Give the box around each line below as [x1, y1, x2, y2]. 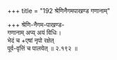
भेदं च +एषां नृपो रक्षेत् [7, 36, 55, 45]
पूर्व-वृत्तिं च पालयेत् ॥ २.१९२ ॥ [7, 44, 78, 52]
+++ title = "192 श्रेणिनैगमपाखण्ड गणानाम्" [7, 7, 111, 15]
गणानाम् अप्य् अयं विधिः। [7, 29, 62, 36]
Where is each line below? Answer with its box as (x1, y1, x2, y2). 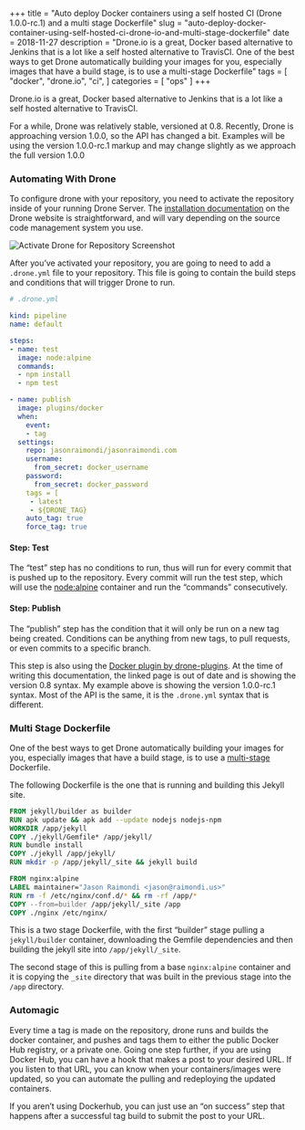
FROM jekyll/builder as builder (9, 807, 132, 816)
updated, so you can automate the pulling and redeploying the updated (9, 1072, 276, 1084)
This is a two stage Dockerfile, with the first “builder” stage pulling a (9, 925, 265, 936)
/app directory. (9, 981, 65, 992)
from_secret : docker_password (33, 479, 148, 489)
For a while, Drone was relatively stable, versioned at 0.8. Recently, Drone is (9, 120, 294, 131)
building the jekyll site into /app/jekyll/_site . (9, 944, 181, 955)
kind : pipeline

------------

**The task:** Retype the material in full, exactly as written, and exclude the pictures.

**Reply to the exercise:**
Give the box around each line below as [x1, y1, x2, y2]. 
भेदं च +एषां नृपो रक्षेत् [7, 36, 55, 45]
पूर्व-वृत्तिं च पालयेत् ॥ २.१९२ ॥ [7, 44, 78, 52]
+++ title = "192 श्रेणिनैगमपाखण्ड गणानाम्" [7, 7, 111, 15]
गणानाम् अप्य् अयं विधिः। [7, 29, 62, 36]
Where is each line below? Answer with its box as (x1, y1, x2, y2). 
FROM jekyll/builder as builder (9, 807, 132, 816)
updated, so you can automate the pulling and redeploying the updated (9, 1072, 276, 1084)
This is a two stage Dockerfile, with the first “builder” stage pulling a (9, 925, 265, 936)
/app directory. (9, 981, 65, 992)
from_secret : docker_password (33, 479, 148, 489)
For a while, Drone was relatively stable, versioned at 0.8. Recently, Drone is (9, 120, 294, 131)
building the jekyll site into /app/jekyll/_site . (9, 944, 181, 955)
kind : pipeline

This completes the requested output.